Activity »
Using the records below, write out again exactly the lines that begin at the line containing "ARP Head Studs" and end at the line containing "(not recommended)", and no other lines.

Supplied data »
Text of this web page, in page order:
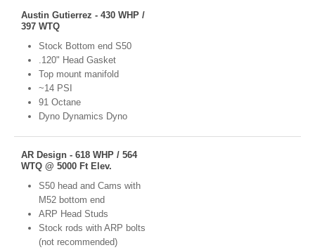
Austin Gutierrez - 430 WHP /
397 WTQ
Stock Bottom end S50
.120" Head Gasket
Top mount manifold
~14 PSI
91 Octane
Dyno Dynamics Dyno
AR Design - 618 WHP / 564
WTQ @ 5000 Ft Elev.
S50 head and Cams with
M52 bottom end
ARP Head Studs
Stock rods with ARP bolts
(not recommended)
--
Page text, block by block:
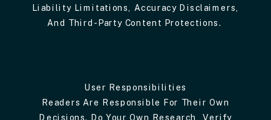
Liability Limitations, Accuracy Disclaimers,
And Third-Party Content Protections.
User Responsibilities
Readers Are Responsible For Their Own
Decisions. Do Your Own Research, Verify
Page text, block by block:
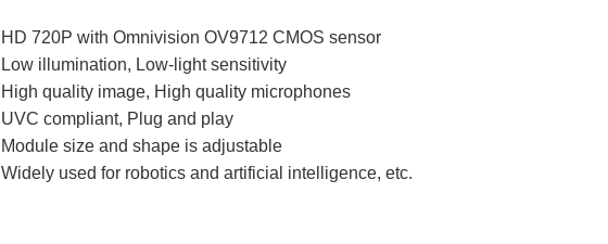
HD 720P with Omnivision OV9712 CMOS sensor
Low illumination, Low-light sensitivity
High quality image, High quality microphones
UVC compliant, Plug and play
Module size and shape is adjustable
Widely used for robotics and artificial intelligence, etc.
--
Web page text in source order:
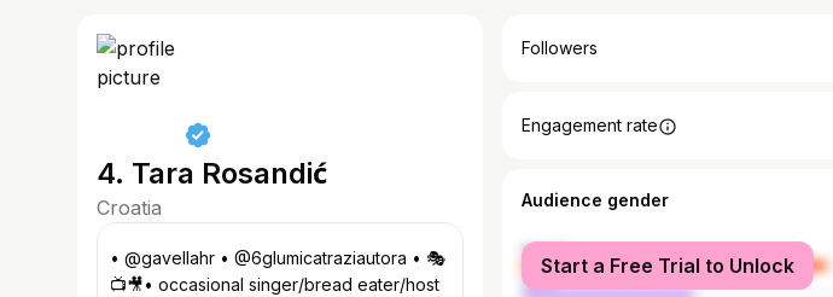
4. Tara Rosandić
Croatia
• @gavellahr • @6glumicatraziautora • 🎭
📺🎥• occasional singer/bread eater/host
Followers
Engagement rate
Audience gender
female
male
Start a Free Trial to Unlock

Final answer »
ARP Head Studs
Stock rods with ARP bolts
(not recommended)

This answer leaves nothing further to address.